DAVAO CITY — For Amirah Ali Lidasan, 33, the Ramadan is a time of peace and prayer. Sawm, or the fasting during Ramadan, is one of the five pillars of Islam, or the five “duties” every Muslim observes to practice his or her faith.The entire Muslim world celebrates it to commemorate the time when Allah revealed the first verses of the Qur’an to the Prophet Mohammed.

“To observe Ramadan, you need absolute peace of mind,” said Lidasan. “We make it a point to avoid stress. Farming communities, for instance, had to stack their food ahead of time, so that they can focus all their thoughts on Allah during Ramadan. Not an ounce of annoyance should be there during Ramadan,” she explained.

But when Mindanao Muslims started Ramadan on September 12 this year, fighting continued to rage in the island of Basilan. Defense Secretary Gilberto Teodoro himself said the government saw no reason to stop military operations that, according to the data from the Department of Social Welfare and Development (DSWD), already displaced 24,000 since July this year. Groups like the Suara Bangsamoro said the number of the displaced persons who remained unreported could even be higher.

Also, Suara called the “fire and test mission” that government troops were doing in some Muslim communities in Basilan as a sign of “disrespect” for the Muslim religious exercise. Reports reaching Lidasan’s group said Scout Rangers and the Special Forces were doing fire testing in Muslim communities in TipoTipo town’s barangay Ungkaya Pukan, displacing whole communities as a result.

“The incessant fighting makes it impossible for the communities to celebrate Ramadan,” said Lidasan, who always relate the Ramadan of her childhood as a time not only of prayer but also of experiencing “oneness” with the entire Muslim community.

“When entire communities get displaced by war, how are you going to celebrate Ramadan?” she asked. “Ramadan completely loses its meaning. Foremost in your mind, when you’re in an evacuation center, is how to survive, where to look for food, or to keep yourself from being harassed, or get hit by a bomb,” she said.

In Saudi Arabia, which is considered the center of the Islamic world, there are laws that reduce the working hours of workers during Ramadan. Instead of being expected to report to work from 8 a.m. to 5 p.m., for instance, Muslim workers are allowed to report from 10 a.m. to 3 p.m. to lighten the burden while they’re fasting, Lidasan said.

But nothing of the sort is happening in Basilan. “They (the military) are supposed to be running after the Abu Sayyaf but when they drop those bombs, they hit the communities,” Lidasan said. Constant threat for their lives and the fear of being driven away from their homes are conditions that are very “strenuous” for persons who are supposed to refuse food and water the whole day, she said. “They’re supposed to avoid tension because they’ll develop headaches while they are fasting if they don’t.”

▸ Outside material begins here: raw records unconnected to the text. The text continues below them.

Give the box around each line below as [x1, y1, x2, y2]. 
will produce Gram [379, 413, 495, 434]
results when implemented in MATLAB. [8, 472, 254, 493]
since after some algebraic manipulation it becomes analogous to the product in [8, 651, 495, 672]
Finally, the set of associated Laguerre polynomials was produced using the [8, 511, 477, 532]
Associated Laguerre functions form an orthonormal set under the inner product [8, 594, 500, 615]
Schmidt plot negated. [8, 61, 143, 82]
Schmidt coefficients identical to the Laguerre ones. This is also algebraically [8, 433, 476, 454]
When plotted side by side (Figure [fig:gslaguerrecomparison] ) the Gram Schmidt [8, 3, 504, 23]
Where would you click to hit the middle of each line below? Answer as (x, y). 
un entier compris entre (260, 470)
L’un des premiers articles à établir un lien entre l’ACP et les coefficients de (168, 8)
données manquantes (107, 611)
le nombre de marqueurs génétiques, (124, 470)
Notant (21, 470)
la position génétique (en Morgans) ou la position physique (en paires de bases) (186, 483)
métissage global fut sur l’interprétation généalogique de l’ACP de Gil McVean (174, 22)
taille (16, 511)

Instead, communities with increased military presence were worried that a bomb could fall any time and hit them, Lidasan said. There used to be a sort of “undeclared truce” between the government troops and the MILF rebels during the Ramadan in the past but it’s not happening anymore, she said.

She described the continued operations against the Abu Sayyaf in MILF territories as signs of “Islamophobia” among the military leadership and seemed to be designed to harass and alienate Muslims from the rest of the people. “As if, they want to tell the world, it’s completely natural to conduct an all-out war against Muslims during Ramadan,” she said. “Isn’t that a subtle way of demonizing the Muslim faith?”

Lidasan said she was also puzzled why government troops who were supposed to be running after the Abu Sayyaf were entering the MILF areas. Baguindan, for instance, has been known as an MILF area, which government had already rid of Abu Sayyaf cells years before. “MILF is a very religious group that observes all the tenets of Islam,” she said. “But how can they have peace of minds when they’re constantly on the run? How about the Moro integrees (the former members of the Moro National Liberation Front who have been integrated to the armed forces), how can they observe Ramadan when the government requires them to conduct military operations?” she asked.

RAMADAN has always brought good memories of Lidasan’s childhood. She used to spend it in Parang with her grandfather, Datu Bara Lidasan, whose hajj name, “Amir,” she took after. “Amirah,” the feminine of “Amir,” is an Arabic word for leader.

She used to spend Ramadan in Matanog, a town that used to be a part ofMaguindanao but is now a part of the new Shariff Kabungsuan province before her parents moved to Maharlika village in Taguig, Metro Manila.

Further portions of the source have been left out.